One of the key objectives of the Critical Medicines Act is to strengthen the resilience of critical medicine supply chains in the EU. To this end, the provisional agreement introduces an obligation for contracting authorities to apply resilience-related requirements in public procurement procedures for critical medicines. The new rules also seek to incentivize EU-based manufacturing of critical medicines and their active ingredients to reduce the EU’s dependency on non-EU countries. Contracting authorities in the EU will be required to apply procurement requirements that support the diversification of supply sources for critical medicines and their active pharmaceutical substances. For critical medicines, whose supply is highly dependent on third countries (i.e., non-EU countries), contracting authorities will be able to incentivize their manufacturing in the EU through several flexible options. These include rewarding suppliers proportionally to the share of medicinal products and their active pharmaceutical substances manufactured in the EU. In addition, the the agreement establishes the criteria for setting up industrial “strategic projects” located in the EU to create, modernize and increase manufacturing capacity. Companies benefiting from national or EU financial support will have to meet clear obligations, including prioritizing supply to the EU market.

With respect to collaborative procurement, referring to joint procurement by EU member states in pooling resources to acquire critical medicines, measures will allow EU countries to join forces when procuring critical medicines and medicines of common interest, thereby strengthening their collective leverage. The measures also reduced the threshold number of EU member states required to submit a request to the European Commission to procure on their behalf from nine countries to five.

With respect to contingency-stock requirements, when EU member states require companies to hold contingency stocks, they will have to ensure that this does not negatively affect supply of critical medicines in other EU countries. The provisional agreement includes new measures allowing EU member states to share relevant information about contingency stock requirements. The agreement clarifies the use of the existing voluntary solidarity mechanism in ensuring that data on contingency stocks is exchanged between EU member states and provides the means for countries to reallocate critical medicine products, if needed, on a voluntary basis.

With respect to orphan medicines, the scope of the act was expanded to include orphan medicinal products in certain key areas, including strategic projects and collaborative procurement. In the EU, orphan medicinal products are defined as conditions that affect no more than 5 in 10,000 people in the EU.

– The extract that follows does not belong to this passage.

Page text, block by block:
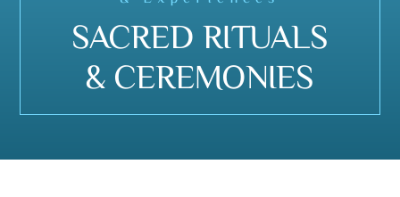
SACRED RITUALS
& CEREMONIES
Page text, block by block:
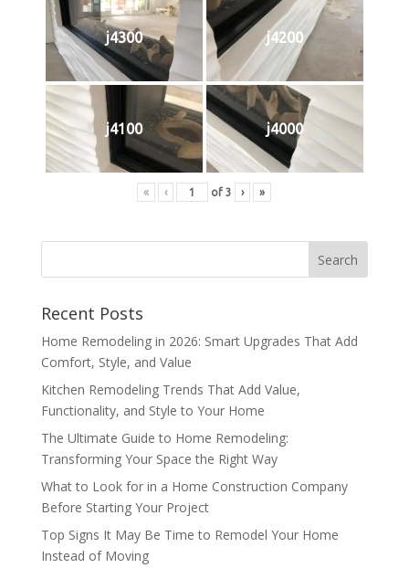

Medicines for Europe, which represents generic-drug and biosimilar producers in Europe, provided support for the agreement but is also calling for other measures, including more funding on an EU-level to support manufacturing in the EU and to address other policy issues, such as the Urban Waste Water Treatment Directive, which contribute to the cost of production in the EU.

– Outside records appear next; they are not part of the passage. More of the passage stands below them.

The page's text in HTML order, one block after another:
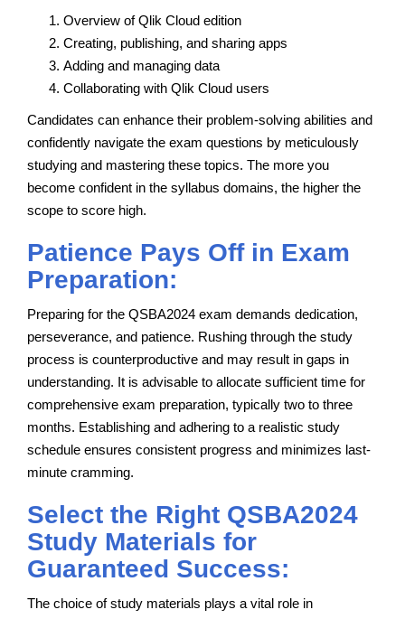
Overview of Qlik Cloud edition
Creating, publishing, and sharing apps
Adding and managing data
Collaborating with Qlik Cloud users
Candidates can enhance their problem-solving abilities and
confidently navigate the exam questions by meticulously
studying and mastering these topics. The more you
become confident in the syllabus domains, the higher the
scope to score high.
Patience Pays Off in Exam
Preparation:
Preparing for the QSBA2024 exam demands dedication,
perseverance, and patience. Rushing through the study
process is counterproductive and may result in gaps in
understanding. It is advisable to allocate sufficient time for
comprehensive exam preparation, typically two to three
months. Establishing and adhering to a realistic study
schedule ensures consistent progress and minimizes last-
minute cramming.
Select the Right QSBA2024
Study Materials for
Guaranteed Success:
The choice of study materials plays a vital role in

 “The Act is the first European step to strengthen critical medicines supplies and reduce shortages,” said Medicines for Europe Director General Adrian van den Hoven, in a May 15, 2026, statement. “The next EU budget should include a competitiveness €4 billion fund to support generic medicine and API production. This would support upgrades for security of supply or resilience for over 150 production sites in Europe and would be important for national security interests.”